Ground Rules of CJIS

The policies proposed by CJIS encompass best practices in wireless networking, remote access, data encryption, and multiple authentications. Some basic rules include:

  • A limit of 5 unsuccessful login attempts by a user accessing CJIS
  • Event logging various login activities, including password changes
  • Weekly audit reviews
  • Active account management moderation
  • Session lock after 30 minutes of inactivity
  • Access restriction based on physical location, job assignment, time of day, and network address

 

Policy and Implementation Using FileCloud

We will now go through a high-level overview of the 13 policy areas of the CJIS Security Policy v5.3 and how FileCloud will help you implement these

Policy Area 1—Information Exchange Agreements

Organizations dealing with CJI must have signed written agreements documenting the full length of their interaction and the relevant security policies and procedures in place between them to ensure appropriate safeguards. CJIS policy incorporates procedures on how information is handled and what should be in user agreements. Companies and agencies that use CJI must include specific processes and parameters in their information exchange agreements, including:

  • Audits
  • Dissemination
  • Hit confirmation
  • Logging
  • Quality assurance
  • Pre-employment screening
  • Security
  • Timeliness
  • Training
  • Use of systems
  • Validation

FileCloud understands this is a shared responsibility between the parties and has the provision to implement the information exchange policy in the enterprise edition.

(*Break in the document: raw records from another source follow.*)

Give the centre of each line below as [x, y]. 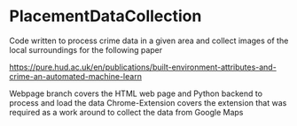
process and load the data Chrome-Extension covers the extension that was [148, 102]
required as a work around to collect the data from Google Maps [126, 112]
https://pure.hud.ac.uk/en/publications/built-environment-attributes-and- [143, 67]
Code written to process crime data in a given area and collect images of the [149, 41]
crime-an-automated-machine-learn [75, 76]
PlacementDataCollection [106, 16]
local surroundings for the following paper [86, 49]
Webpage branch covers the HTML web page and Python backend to [136, 93]

Policy Area 2—Security Awareness Training

Basic security awareness training should be given in the initial six months and biennially for all personnel who have access to CJI. Records of individual basic security awareness training and specific information system security training shall be documented and updated. This is the customer’s responsibility to make sure the training is made available to all the personnel having access to the information and keep the training documents up to date.

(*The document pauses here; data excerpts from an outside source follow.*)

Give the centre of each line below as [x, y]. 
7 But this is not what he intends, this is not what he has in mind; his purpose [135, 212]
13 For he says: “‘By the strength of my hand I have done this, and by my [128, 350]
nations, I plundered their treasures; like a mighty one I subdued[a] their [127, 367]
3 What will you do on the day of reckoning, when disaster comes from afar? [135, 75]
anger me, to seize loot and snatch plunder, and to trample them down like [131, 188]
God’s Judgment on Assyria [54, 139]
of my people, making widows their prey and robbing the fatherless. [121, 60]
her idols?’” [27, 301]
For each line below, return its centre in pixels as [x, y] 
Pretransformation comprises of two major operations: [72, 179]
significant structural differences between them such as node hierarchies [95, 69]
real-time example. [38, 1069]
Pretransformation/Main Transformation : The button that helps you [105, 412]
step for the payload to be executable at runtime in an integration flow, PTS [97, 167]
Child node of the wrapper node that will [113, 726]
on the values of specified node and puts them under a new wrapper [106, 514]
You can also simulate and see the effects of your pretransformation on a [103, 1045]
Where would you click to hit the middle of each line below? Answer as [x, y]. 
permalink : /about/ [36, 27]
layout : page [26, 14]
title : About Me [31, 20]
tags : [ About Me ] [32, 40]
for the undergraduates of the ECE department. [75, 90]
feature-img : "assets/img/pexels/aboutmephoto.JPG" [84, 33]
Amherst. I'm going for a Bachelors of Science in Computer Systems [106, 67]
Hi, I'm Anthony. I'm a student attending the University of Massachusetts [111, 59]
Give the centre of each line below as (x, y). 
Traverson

Policy Area 3—Incident Response

Agencies must incorporate operational incident handling capability for malicious computer attacks against agency information systems to include adequate preparation, detection, analysis, containment, recovery, and user response activities. Agencies must also track, document, and report incidents to appropriate officials. Incident-related information can be obtained from different sources including audit monitoring, network monitoring, physical access monitoring, and user/administrator reports. The agency should incorporate the experience from ongoing incident handling activities into the incident response procedures and implement the procedures accordingly.

Policy Area 4—Auditing and Accountability

Agencies must provide for the ability to generate audit records of their systems for defined events. FileCloud Server has extensive auditing support and every operation in FileCloud Server is logged. By providing options to record every action with What, When, Who, and How attributes, FileCloud gives customers the best possible audit data to satisfy CJIS compliance. FileCloud has the capability to record logs of all events, Metadata, timestamps, the outcome of events. FileCloud can also help you create audit reports. FileCloud also has the capability to retain these audit reports/logs for a year or until the information is no longer needed.

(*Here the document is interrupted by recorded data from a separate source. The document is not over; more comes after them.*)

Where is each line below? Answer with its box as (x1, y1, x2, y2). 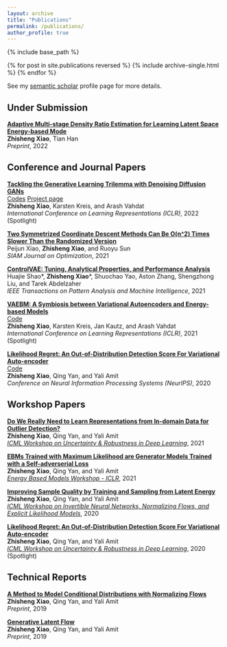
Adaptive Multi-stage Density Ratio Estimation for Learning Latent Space (7, 120, 219, 128)
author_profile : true (7, 29, 69, 36)
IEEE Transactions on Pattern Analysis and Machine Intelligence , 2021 (7, 286, 206, 295)
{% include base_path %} (7, 48, 80, 56)
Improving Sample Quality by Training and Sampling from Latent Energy (7, 487, 216, 495)
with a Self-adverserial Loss (7, 459, 89, 467)
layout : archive (7, 10, 53, 17)
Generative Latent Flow (7, 617, 75, 626)

Policy Area 5—Access Control

One of the more complex Policy Areas, an Agency’s IT organization, will implement multiple mechanisms addressing login management systems, remote access, virtual private network (VPN) solutions certified to the FIPS 140-2 standard and enact policies and controls for Wi-Fi, Bluetooth and cellular devices.

FileCloud can be used to implement access control policies (identity-based policies, role-based policies, rule-based policies) and associated access enforcement mechanisms (access control lists, access control matrices, cryptography). It can enforce a limit of no more than 5 consecutive invalid access attempts by a user, initiate session lock after 30 min of inactivity, automated mechanisms to facilitate the monitoring and control of remote access methods.

Policy Area 6 — Identification and Authentication

Agencies must uniquely identify users and processes acting on behalf of users.

Admins have the ability to set permissions for each individual user. Access permissions are generally enforced uniformly regardless of location and access method (web browser, FileCloud drive, WebDAV, FileCloud sync, mobile/tablet app). Admins can also set an expiration date for a user, after which the user permissions will expire and will no longer have access to the FileCloud system. Admin can also disable the user for a certain period of time. FileCloud password policy management allows admins to set minimum password length for user accounts and account lockout after failed logins. Account lockout prevents brute force password attacks by immediately locking out the access point after multiple failed login attempts.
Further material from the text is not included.